Jorelle is planning a 5-day vacation. The trip will cost him $1,300.00 for airfare, food, and itineraries. He plans to stay in a hotel room for $80.00 per night. He only has $950.00 in savings, but he earns $25.00 per hour from his online tutoring services. Create a linear inequality in one variable that would best translate the problem. Determine the minimum number of hours Jorelle must tutor so he can have enough money for the trip.(1 point)Responses950+25x≤1,300; at most 14 hours950 plus 25 x less-than-or-equal-to 1,300 ; at most 14 hours950+25x≥1,300; at least 14 hours950 plus 25 x greater-than-or-equal-to 1,300 ; at least 14 hours950+25x≤1,700; at most 30 hours950 plus 25 x less-than-or-equal-to 1,700 ; at most 30 hours950+25x≥1,700; at least 30 hours

Question

GPT-4o mini · Answer

To determine the correct linear inequality for Jorelle's situation, we start with the costs involved in his trip and what he needs to have to cover those costs.
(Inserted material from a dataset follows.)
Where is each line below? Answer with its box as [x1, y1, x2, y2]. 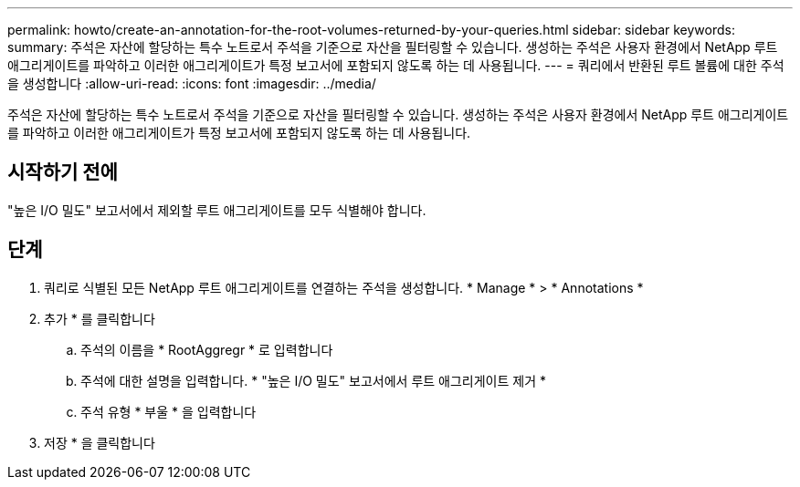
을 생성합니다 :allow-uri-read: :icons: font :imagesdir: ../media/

Jorelle's current savings: $950.00
Total cost of the trip: $1,300.00
Jorelle's earnings from tutoring: $25.00 per hour.

The equation that represents the total amount of money he will have after tutoring for $x$ hours is:

\[ 950 + 25x \]

To ensure he has enough money for the trip, Jorelle needs this amount to be at least $1,300. Therefore, we set up the inequality:

\[ 950 + 25x \geq 1,300 \]

Now, we can solve for $x$:

\[ 25x \geq 1,300 - 950 \] \[ 25x \geq 350 \] \[ x \geq \frac{350}{25} \] \[ x \geq 14 \]

This means Jorelle needs to tutor at least 14 hours to have enough money for the trip.

Thus, the correct linear inequality is: \[ 950 + 25x \geq 1,300; \text{ at least 14 hours} \]

The answer is: 950 + 25x ≥ 1,300; at least 14 hours.